Author information
1Institute of Virology, University of Düsseldorf, Faculty of Medicine, Düsseldorf, Germany.
2Clinic for Internal Medicine II, Freiburg University Medical Center, Faculty of Medicine, University of Freiburg, Freiburg im Breisgau, Germany.
3Bioinformatics and Computational Biophysics, Center for Medical Biotechnology (ZMB), University of Duisburg-Essen, Essen, Germany.
4Department of Internal Medicine, University Medical Center Hamburg-Eppendorf, Hamburg, Germany.
5Division of Gastroenterology, Massachusetts General Hospital, Boston, Massachusetts, USA.
6Department of Gastroenterology, Hepatology, Infectious Diseases and Endocrinology, Hannover Medical School, Hannover, Germany.
7Department of Gastroenterology, Hepatology and Infectious Diseases, Medical Faculty and University Hospital Düsseldorf, Heinrich Heine University, Düsseldorf, Germany.
8Institute for Transfusion Medicine, University Hospital Essen, University Duisburg-Essen, Essen, Germany.
9Division of Infection and Immunity, Institute of Immunity and Transplantation, University College London, London, United Kingdom.
10Department of Internal Medicine I, University Hospital of Bonn, Bonn, Germany.
11Institute of Virology, University of Düsseldorf, Faculty of Medicine, Düsseldorf, Germany. Electronic address: joerg.timm@uni-duesseldorf.de.
Abstract
Background & aims: Immune responses by CD8 T cells are essential for control of HBV replication. Although selection of escape mutations in CD8 T cell epitopes has been previously described in HBV infection, its overall influence on HBV sequence diversity and correlation with markers of HBV replication remain unclear.
Methods: Whole-genome sequencing was applied to HBV isolates from 532 patients with chronic HBV infection and high-resolution HLA class I genotyping. Using a Bayesian model (HAMdetector) for Identification of HLA-associated mutational states (HAMs) the frequency and location of residues under CD8 T cell selection pressure were determined and the levels of adaptation of individual isolates were quantified.
Results: Using previously published thresholds for the identification of HAMs, a total of 295 residues showed evidence of CD8 T cell escape, the majority of which were located in previously unidentified epitopes. Interestingly, HAMs were highly enriched in the HBV core protein compared to all other proteins. When individual HBV isolates were compared, different levels of adaptation to HLA class I immune pressure were noted. The level of adaptation increased with patient age and correlated with markers of replication, with low levels of adaptation in HBeAg-positive infection. Furthermore, the levels of adaptation negatively correlated with HBV viral load and HBsAg levels, consistent with high levels of HLA class I-associated selection pressure in patients with low replication level.
Conclusions: HBV sequence diversity is shaped by HLA class I-associated selection pressure with the HBV core protein being a predominant target of selection. Importantly, different levels of adaptation to immune pressure were observed between HBV infection stages, which need to be considered in the context of T cell-based therapies.

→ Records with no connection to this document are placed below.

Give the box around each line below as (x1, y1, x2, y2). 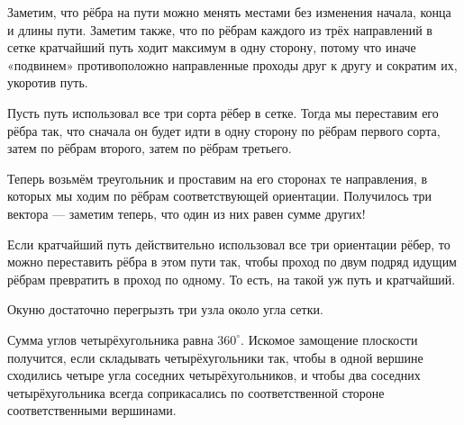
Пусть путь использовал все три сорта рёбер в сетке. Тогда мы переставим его (7, 103, 439, 122)
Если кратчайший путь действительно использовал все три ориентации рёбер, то (7, 234, 450, 253)
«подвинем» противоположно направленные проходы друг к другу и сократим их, (7, 55, 458, 74)
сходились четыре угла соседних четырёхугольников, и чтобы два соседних (7, 366, 421, 384)
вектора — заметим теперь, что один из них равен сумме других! (7, 203, 366, 222)
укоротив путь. (7, 73, 88, 92)
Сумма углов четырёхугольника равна (7, 330, 214, 348)
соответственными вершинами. (7, 401, 177, 420)

Impact and implications: The immune response mediated by CD8 T cells plays a critical role in controlling HBV infection and shows promise for therapeutic strategies aimed at achieving a functional cure. This study demonstrates that mutational escape within CD8 T cell epitopes is common in HBV and represents a key factor in the failure of immune control. Notably, the HBV core protein emerges as the primary target of CD8 T cell selection pressure. Additionally, the observed correlation between HBV adaptation levels and viral replication markers indicates that CD8 T cell immunity may influence transitions between phases of chronic HBV infection.